"3-bis. Le minusvalenze realizzate ai sensi dell'articolo 101 sulle azioni, quote e strumenti finanziari similari alle azioni che non possiedono i requisiti di cui all'articolo 87 non rilevano fino a concorrenza dell'importo non imponibile dei dividendi, ovvero dei loro acconti, percepiti nei trentasei mesi precedenti il realizzo.
Tale disposizione si applica anche alle differenze negative tra i ricavi dei beni di cui all'articolo 85, comma 1, lettere c) e d), e i relativi costi.
3-ter. Le disposizioni del comma 3-bis si applicano con riferimento alle azioni, quote e strumenti finanziari similari alle azioni acquisite nei trentasei mesi precedenti il realizzo, sempre che soddisfino i requisiti per l'esenzione di cui alle lettere c) e d) del comma 1 dell'articolo 87.
3-quater. Resta ferma l'applicazione dell' articolo 37-bis del decreto del Presidente della Repubblica 29 settembre 1973, n. 600 , anche con riferimento ai differenziali negativi di natura finanziaria derivanti da operazioni iniziate nel periodo d'imposta o in quello precedente sulle azioni, quote e strumenti finanziari similari alle azioni di cui al comma 3-bis".
2. Le disposizioni di cui al comma 1 si applicano alle minusvalenze e alle differenze negative realizzate a decorrere dal 1° gennaio 2006.
3. Relativamente alle minusvalenze e alle differenze negative di cui al comma 1, di ammontare superiore a 50.000 euro, derivanti da operazioni su azioni o altri titoli negoziati, anche a seguito di piu' operazioni, in mercati regolamentati italiani o esteri e realizzate a decorrere dal periodo d'imposta cui si applicano le disposizioni del decreto legislativo 12 dicembre 2003, n. 344 , il contribuente comunica all'Agenzia delle entrate i dati e le notizie necessari al fine di consentire l'accertamento della conformita' delle relative operazioni alle disposizioni dell' articolo 37-bis del decreto del Presidente della Repubblica 29 settembre 1973, n. 600 .

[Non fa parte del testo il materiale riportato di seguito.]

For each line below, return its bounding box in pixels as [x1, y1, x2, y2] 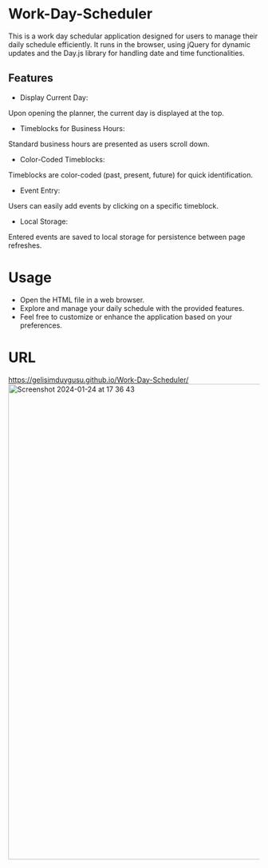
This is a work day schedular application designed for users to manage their [8, 31, 258, 41]
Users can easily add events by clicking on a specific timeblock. [8, 201, 219, 210]
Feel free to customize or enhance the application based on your [19, 312, 233, 321]
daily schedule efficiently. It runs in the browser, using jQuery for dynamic [8, 39, 251, 49]
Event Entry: [19, 185, 61, 195]
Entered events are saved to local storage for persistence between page [8, 232, 246, 241]
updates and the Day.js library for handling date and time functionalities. [8, 48, 245, 58]
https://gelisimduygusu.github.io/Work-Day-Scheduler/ [8, 375, 189, 384]
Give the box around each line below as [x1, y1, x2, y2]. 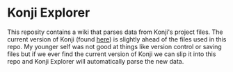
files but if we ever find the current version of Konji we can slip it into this [7, 50, 216, 58]
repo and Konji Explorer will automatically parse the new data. [7, 57, 184, 65]
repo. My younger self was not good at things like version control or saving [7, 42, 223, 51]
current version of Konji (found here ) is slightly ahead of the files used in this [7, 35, 227, 43]
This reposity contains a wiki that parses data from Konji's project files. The [7, 28, 223, 36]

Con provvedimento del direttore dell'Agenzia delle entrate sono stabiliti i dati e le notizie oggetto delle comunicazioni, nonche' le procedure e i termini delle stesse. ((PERIODO SOPPRESSO DAL D.L. 2 MARZO 2012, N. 16, CONVERTITO, CON MODIFICAZIONI, DALLA L. 26 APRILE 2012, N. 44)) .

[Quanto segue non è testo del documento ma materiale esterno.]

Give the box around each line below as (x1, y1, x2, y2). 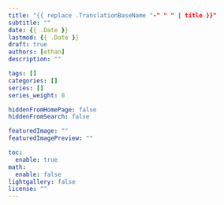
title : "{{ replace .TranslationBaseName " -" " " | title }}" (8, 11, 217, 20)
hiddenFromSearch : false (8, 113, 90, 121)
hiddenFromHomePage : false (8, 105, 97, 114)
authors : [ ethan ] (8, 48, 65, 56)
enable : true (15, 156, 58, 163)
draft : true (8, 41, 47, 49)
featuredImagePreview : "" (8, 134, 93, 142)
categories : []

4. Ai fini del versamento degli acconti delle imposte sui redditi e dell'imposta regionale sulle attivita' produttive relativi al periodo di imposta che ha inizio a decorre dal 1° gennaio 2006, gli acconti sono calcolati assumendo come imposte del periodo precedente quelle che si sarebbero determinate tenendo conto delle disposizioni del presente articolo.